> **WHAT YOU WILL DO**
Copy out each line of the material in which the word "still" appears.

> **INFORMATION GIVEN**
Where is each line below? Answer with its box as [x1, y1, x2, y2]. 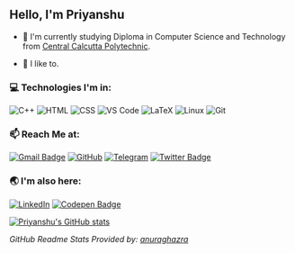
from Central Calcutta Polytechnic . [22, 41, 151, 51]
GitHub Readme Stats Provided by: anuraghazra [9, 233, 189, 244]
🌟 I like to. [22, 58, 59, 68]
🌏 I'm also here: [9, 175, 82, 187]
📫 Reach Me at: [9, 128, 80, 140]
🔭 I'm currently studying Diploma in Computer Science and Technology [22, 31, 286, 41]
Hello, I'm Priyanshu [9, 7, 125, 23]
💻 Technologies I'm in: [9, 81, 112, 94]
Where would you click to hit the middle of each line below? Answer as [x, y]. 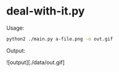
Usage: [15, 28]
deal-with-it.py [45, 11]
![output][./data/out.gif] [36, 62]
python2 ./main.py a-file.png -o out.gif [60, 39]
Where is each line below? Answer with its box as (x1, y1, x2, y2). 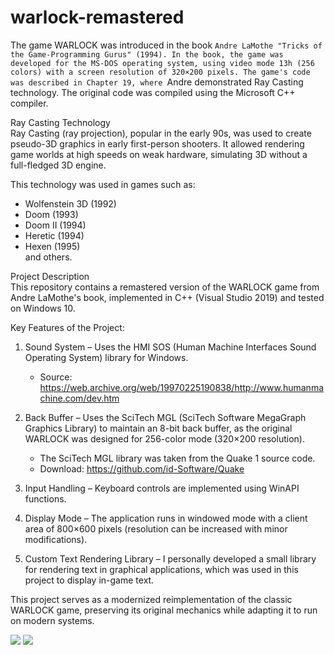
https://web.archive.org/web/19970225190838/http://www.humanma (39, 381, 325, 393)
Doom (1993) (24, 208, 79, 220)
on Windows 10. (10, 302, 76, 314)
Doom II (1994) (24, 219, 87, 231)
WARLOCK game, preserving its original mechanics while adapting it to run (10, 604, 318, 616)
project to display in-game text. (24, 574, 155, 586)
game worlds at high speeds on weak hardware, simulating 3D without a (10, 148, 308, 160)
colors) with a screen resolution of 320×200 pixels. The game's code (10, 67, 311, 77)
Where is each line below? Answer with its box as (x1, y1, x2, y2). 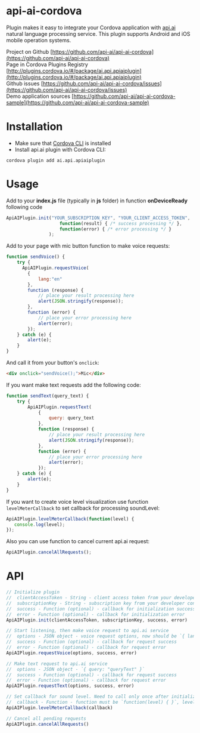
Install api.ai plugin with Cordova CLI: (14, 146, 106, 153)
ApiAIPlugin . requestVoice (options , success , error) (6, 649, 137, 656)
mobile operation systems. (6, 36, 71, 44)
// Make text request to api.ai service (6, 661, 108, 667)
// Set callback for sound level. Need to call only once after (6, 694, 169, 700)
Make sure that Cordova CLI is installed (14, 139, 111, 147)
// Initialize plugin (6, 589, 60, 595)
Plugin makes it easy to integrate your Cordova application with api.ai (6, 24, 176, 31)
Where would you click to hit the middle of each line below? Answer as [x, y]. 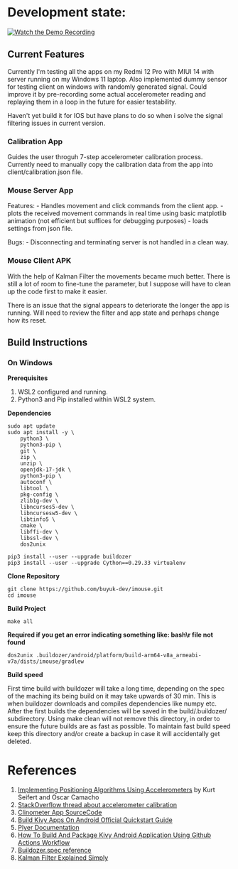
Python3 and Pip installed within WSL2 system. [87, 399]
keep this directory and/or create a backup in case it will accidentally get [114, 734]
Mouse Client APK [39, 261]
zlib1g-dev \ [39, 501]
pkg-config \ [39, 495]
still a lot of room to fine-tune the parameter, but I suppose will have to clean [119, 284]
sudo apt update [31, 426]
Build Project [27, 609]
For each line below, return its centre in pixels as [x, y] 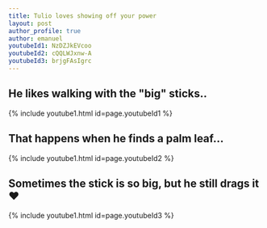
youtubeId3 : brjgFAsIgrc [50, 61]
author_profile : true [45, 31]
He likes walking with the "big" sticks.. [108, 94]
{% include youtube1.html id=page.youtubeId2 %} [92, 158]
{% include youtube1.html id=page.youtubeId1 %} [91, 113]
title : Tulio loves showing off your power [83, 16]
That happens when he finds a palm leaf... [116, 139]
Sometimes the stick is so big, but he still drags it [134, 183]
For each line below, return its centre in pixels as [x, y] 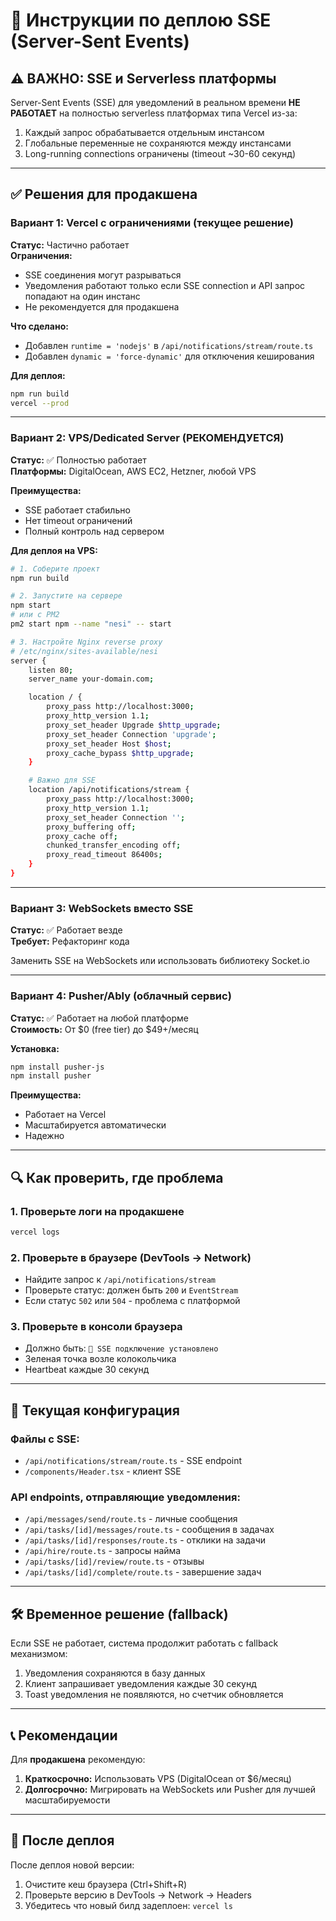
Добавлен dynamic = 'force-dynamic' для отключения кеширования [169, 356]
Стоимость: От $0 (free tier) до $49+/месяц [104, 1029]
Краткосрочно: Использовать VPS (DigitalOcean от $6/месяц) [158, 1779]
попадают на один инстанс [82, 296]
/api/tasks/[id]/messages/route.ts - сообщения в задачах [149, 1530]
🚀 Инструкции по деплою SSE [141, 20]
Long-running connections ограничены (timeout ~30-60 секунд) [160, 153]
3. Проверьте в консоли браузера [96, 1327]
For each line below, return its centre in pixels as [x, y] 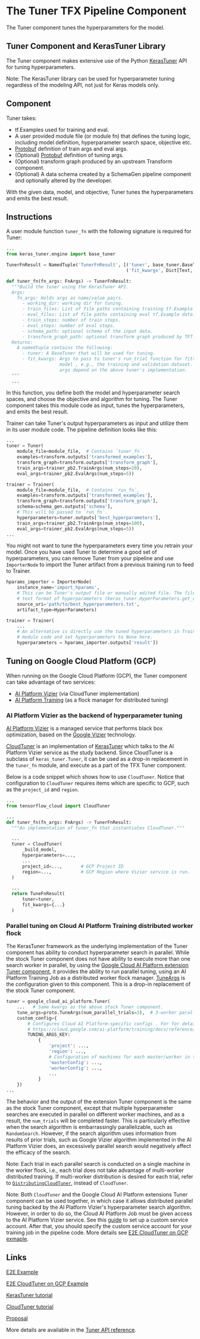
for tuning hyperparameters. [41, 67]
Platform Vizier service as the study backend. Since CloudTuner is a [90, 752]
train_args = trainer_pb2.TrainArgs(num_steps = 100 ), [81, 523]
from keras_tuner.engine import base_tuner [61, 254]
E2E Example [22, 1272]
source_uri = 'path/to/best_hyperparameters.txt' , [78, 604]
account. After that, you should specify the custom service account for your [99, 1226]
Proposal [17, 1318]
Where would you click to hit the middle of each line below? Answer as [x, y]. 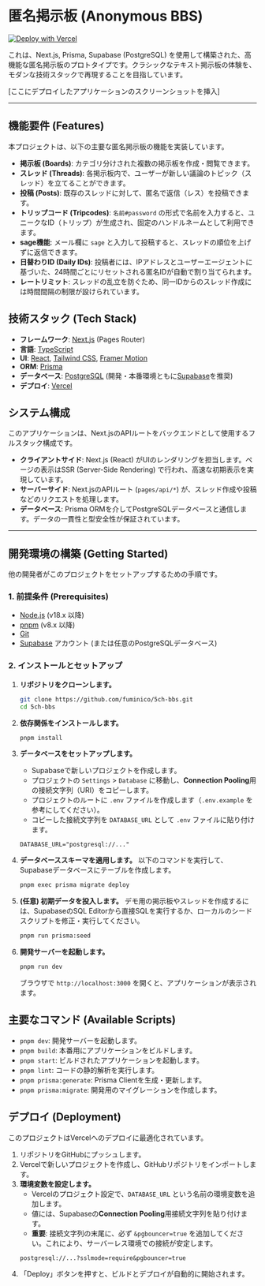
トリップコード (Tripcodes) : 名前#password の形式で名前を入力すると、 [134, 212]
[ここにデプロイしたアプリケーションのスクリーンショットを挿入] [114, 91]
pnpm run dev [41, 967]
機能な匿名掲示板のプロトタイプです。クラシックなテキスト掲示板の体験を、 [132, 65]
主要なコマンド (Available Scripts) [92, 1020]
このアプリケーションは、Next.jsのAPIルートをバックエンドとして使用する [129, 433]
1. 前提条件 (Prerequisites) [58, 596]
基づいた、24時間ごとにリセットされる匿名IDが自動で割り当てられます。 [138, 271]
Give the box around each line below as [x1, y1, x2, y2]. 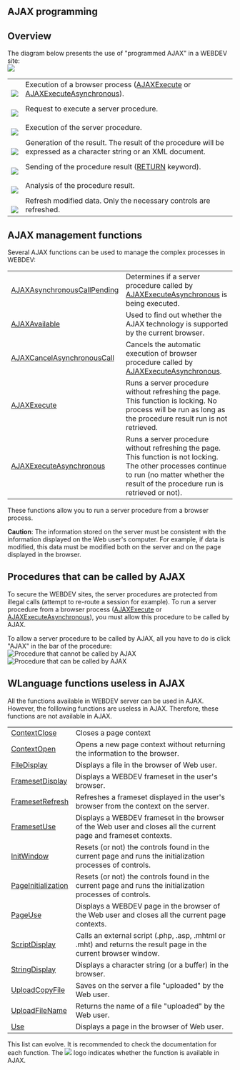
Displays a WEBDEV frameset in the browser [75, 812, 225, 822]
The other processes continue [125, 461, 227, 471]
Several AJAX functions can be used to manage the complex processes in [7, 248, 226, 256]
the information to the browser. [75, 748, 180, 758]
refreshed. [25, 205, 61, 215]
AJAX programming [7, 6, 98, 18]
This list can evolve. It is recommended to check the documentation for [7, 1039, 217, 1049]
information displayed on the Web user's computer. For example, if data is [7, 535, 225, 544]
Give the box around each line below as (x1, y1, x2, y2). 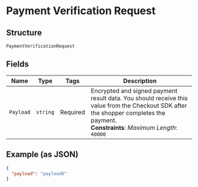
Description (123, 77, 157, 85)
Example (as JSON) (6, 149, 78, 160)
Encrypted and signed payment (90, 87, 178, 95)
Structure (6, 28, 42, 38)
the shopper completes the (90, 109, 166, 117)
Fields (6, 59, 29, 69)
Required (60, 108, 85, 116)
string (36, 109, 55, 116)
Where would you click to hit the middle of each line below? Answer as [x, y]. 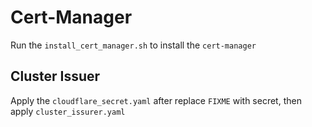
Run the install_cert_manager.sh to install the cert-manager [133, 45]
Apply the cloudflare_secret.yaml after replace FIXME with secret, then [156, 100]
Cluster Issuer [55, 76]
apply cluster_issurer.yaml [68, 111]
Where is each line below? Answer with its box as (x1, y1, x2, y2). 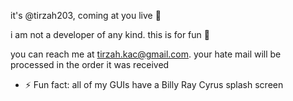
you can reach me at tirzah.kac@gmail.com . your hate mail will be (10, 48, 282, 60)
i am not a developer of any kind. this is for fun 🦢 (10, 29, 210, 40)
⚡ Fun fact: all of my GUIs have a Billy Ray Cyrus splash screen (24, 79, 284, 90)
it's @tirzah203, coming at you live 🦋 (10, 10, 162, 21)
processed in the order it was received (10, 59, 170, 70)
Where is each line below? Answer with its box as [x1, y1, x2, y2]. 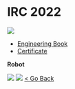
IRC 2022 [7, 4, 62, 20]
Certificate [17, 47, 47, 55]
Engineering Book [17, 39, 68, 48]
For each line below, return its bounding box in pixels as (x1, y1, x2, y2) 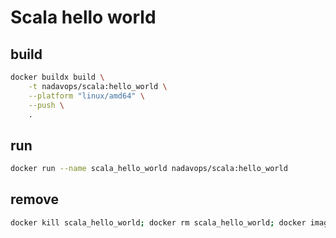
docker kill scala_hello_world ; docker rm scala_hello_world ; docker (10, 217, 307, 228)
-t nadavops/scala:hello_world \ (28, 81, 168, 91)
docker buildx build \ (10, 72, 105, 82)
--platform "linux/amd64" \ (28, 91, 145, 101)
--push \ (28, 100, 65, 110)
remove (10, 191, 59, 208)
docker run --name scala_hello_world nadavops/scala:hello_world (10, 164, 288, 174)
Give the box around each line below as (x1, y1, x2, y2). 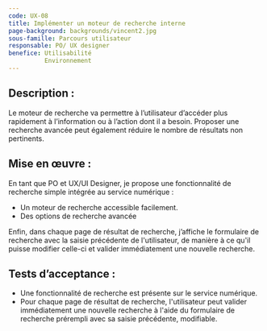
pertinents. (8, 134, 44, 143)
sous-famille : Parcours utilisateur (8, 34, 131, 43)
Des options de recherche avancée (19, 211, 137, 221)
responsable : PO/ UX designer (8, 42, 111, 50)
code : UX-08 (8, 11, 48, 20)
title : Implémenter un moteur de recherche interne (8, 19, 186, 27)
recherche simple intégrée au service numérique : (8, 187, 174, 197)
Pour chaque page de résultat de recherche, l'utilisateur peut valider (19, 297, 248, 307)
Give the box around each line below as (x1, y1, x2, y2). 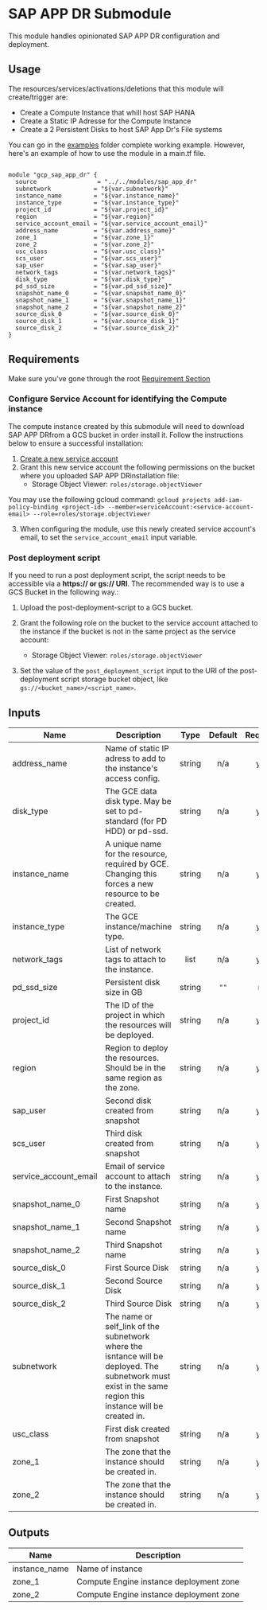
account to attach (105, 1171, 171, 1182)
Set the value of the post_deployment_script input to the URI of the (19, 666, 238, 676)
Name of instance (76, 1563, 143, 1574)
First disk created (105, 1423, 171, 1434)
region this (105, 1390, 145, 1401)
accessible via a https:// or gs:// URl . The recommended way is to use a (8, 579, 245, 589)
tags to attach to (105, 953, 166, 965)
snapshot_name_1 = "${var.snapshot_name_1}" (15, 296, 187, 304)
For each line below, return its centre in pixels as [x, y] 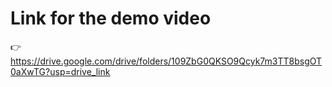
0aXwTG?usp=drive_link [60, 71]
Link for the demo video [111, 18]
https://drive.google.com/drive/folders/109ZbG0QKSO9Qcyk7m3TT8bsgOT [166, 61]
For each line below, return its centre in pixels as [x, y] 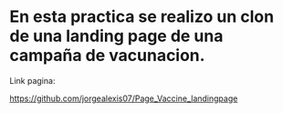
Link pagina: [32, 80]
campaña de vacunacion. [107, 56]
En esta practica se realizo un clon [142, 17]
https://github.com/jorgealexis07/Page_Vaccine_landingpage [124, 98]
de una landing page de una [116, 36]
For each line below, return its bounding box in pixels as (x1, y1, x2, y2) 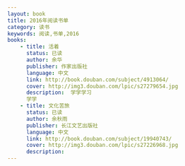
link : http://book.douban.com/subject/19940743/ (25, 135, 172, 142)
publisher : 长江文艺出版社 (25, 121, 98, 129)
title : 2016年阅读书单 (7, 17, 69, 24)
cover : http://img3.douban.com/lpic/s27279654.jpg (25, 83, 179, 90)
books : (7, 37, 27, 44)
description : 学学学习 (25, 89, 92, 96)
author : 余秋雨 (25, 115, 68, 122)
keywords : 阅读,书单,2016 (7, 30, 80, 37)
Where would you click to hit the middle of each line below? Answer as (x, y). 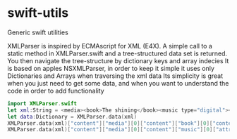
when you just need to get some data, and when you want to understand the (118, 83)
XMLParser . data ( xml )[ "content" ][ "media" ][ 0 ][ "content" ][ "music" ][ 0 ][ (112, 130)
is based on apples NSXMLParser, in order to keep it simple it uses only (111, 68)
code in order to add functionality (56, 91)
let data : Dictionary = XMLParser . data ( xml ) (72, 117)
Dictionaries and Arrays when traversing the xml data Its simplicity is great (115, 76)
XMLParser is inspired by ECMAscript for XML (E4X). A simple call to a (110, 46)
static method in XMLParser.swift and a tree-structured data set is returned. (117, 53)
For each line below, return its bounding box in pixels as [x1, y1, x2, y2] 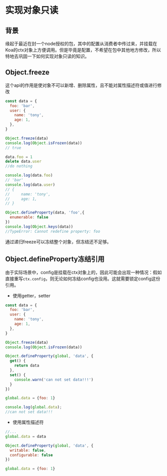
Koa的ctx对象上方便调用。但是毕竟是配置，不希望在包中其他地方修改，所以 [5, 47, 161, 53]
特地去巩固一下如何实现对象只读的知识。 [5, 54, 89, 59]
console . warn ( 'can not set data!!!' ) [14, 377, 94, 382]
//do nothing [5, 164, 33, 169]
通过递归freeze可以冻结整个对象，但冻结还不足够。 [5, 238, 112, 245]
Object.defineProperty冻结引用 [5, 255, 105, 263]
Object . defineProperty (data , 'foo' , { [5, 210, 85, 215]
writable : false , [10, 448, 46, 453]
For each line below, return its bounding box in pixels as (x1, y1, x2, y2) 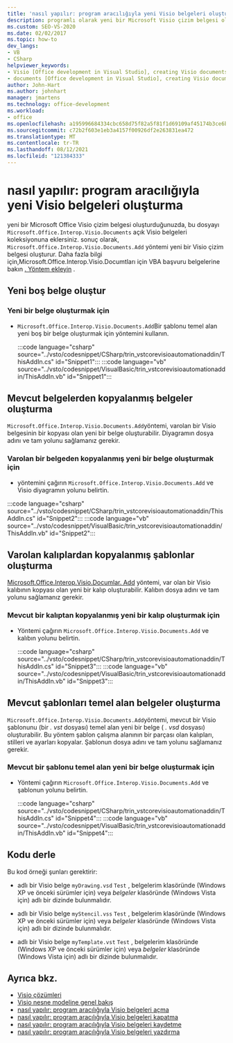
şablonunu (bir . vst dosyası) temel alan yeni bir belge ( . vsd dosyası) (7, 723, 206, 731)
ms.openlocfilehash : (7, 120, 67, 127)
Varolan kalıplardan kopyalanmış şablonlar (7, 549, 195, 560)
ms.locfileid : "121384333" (7, 152, 85, 160)
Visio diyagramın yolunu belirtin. (17, 485, 110, 494)
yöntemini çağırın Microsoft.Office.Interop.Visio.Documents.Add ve (17, 478, 214, 487)
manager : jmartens (7, 95, 60, 102)
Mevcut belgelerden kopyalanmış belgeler (7, 392, 193, 404)
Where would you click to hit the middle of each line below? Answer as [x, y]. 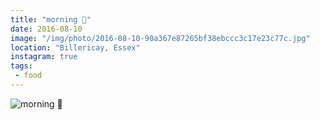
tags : [21, 66]
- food [28, 76]
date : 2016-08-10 [46, 29]
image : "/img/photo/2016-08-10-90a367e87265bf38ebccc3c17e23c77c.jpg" [160, 38]
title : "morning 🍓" [51, 19]
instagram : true [44, 57]
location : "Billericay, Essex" [75, 47]

> **TASK RESULT**
still a lot of room to fine-tune the parameter, but I suppose will have to clean [119, 284]
Sometimes the stick is so big, but he still drags it [134, 183]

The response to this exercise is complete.